If you use a third-party open platform or API to crawl data and the returned content is in json format, you can directly use the json () method to returnjson.loads()The processed object.

>>> R = requests. get ('https: // www.v2ex.com/api/topics/hot.json')> r. json () [{'id': 352833, 'title': 'In Changsha, the parents live together...

Proxy Settings

When crawlers frequently crawl content on the server, they are easily blocked by the server. Therefore, it is wise to use a proxy to continue crawling data smoothly. If you want to crawl shard data, setting proxy can solve the problem. requests supports proxy perfectly. Here, I use the local ShadowSocks proxy.pip install requests[socks] )

import requestsproxies = { 'http': 'socks5://127.0.0.1:1080', 'https': 'socks5://127.0.0.1:1080',}requests.get('https://foofish.net', proxies=proxies, timeout=5)

Timeout settings

When requests sends a request, the thread in the default request is blocked until a response is returned. If the server does not respond, the problem becomes very serious. This will cause the entire application to be blocked and unable to process other requests.

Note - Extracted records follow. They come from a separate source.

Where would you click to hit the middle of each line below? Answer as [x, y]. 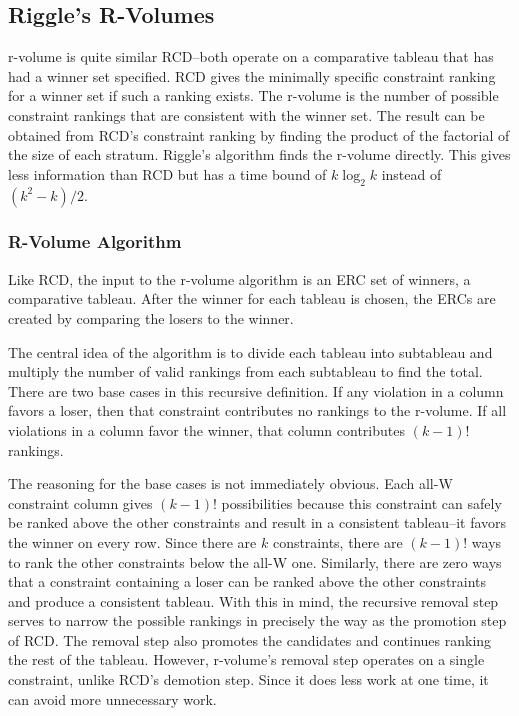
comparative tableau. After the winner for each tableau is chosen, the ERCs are [252, 298]
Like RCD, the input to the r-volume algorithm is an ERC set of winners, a [239, 278]
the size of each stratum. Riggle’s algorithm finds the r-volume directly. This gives [259, 154]
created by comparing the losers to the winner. [151, 317]
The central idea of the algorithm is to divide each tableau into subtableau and [250, 351]
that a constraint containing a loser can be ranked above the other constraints [247, 581]
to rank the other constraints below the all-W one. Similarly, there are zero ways [255, 561]
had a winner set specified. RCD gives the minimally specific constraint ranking [252, 75]

>>> Import requests >>> r = requests. get ("http://www.google.coma")... keep blocking

The correct method is to specify a timeout time for each request to display.

>>> R = requests. get ("http://www.google.coma", timeout = 5) Error Traceback (most recent call last): socket. timeout: timed out after 5 seconds

Session

In the python crawler tutorial-quick understanding of HTTP protocol (I), I introduced that HTTP is a stateless protocol. To maintain the communication status between the client and the server, use Cookie technology to maintain the communication status between the two parties.

Some web pages require logon before crawling. The principle of logon is that the server sends a random Cookie to the client after the browser logs on with the user name and password for the first time. The next time the browser requests other pages, send the cookie to the server along with the request, so that the server will know that the user is already logged on to the server.

Import requests # Build session = requests. session () # log on to urlsession. post (login_url, data = {username, password}) # urlr = session that can be accessed only after logon. get (home_url) session. close ()

After a session is created, the client initiates a login account request for the first time, and the server automatically saves the cookie information in the session object. When the second request is initiated, requests automatically sends the cookie information in the session to the server, maintain the communication status.

Project Practice

Finally, it is a practical project. I will explain how to use requests to implement automatic logon and send a private message to users.

Summary

Well, the above is all the content of this article. I hope the content of this article will help you in your study or work. If you have any questions, you can leave a message, thank you for your support.

Related Article

Contact Us

The content source of this page is from Internet, which doesn't represent Alibaba Cloud's opinion; products and services mentioned on that page don't have any relationship with Alibaba Cloud. If the content of the page makes you feel confusing, please write us an email, we will handle the problem within 5 days after receiving your email.

If you find any instances of plagiarism from the community, please send an email to: info-contact@alibabacloud.com and provide relevant evidence. A staff member will contact you within 5 working days.

A Free Trial That Lets You Build Big!

Start building with 50+ products and up to 12 months usage for Elastic Compute Service

  • Sales Support

    1 on 1 presale consultation

  • After-Sales Support

    24/7 Technical Support 6 Free Tickets per Quarter Faster Response

  • Alibaba Cloud offers highly flexible support services tailored to meet your exact needs.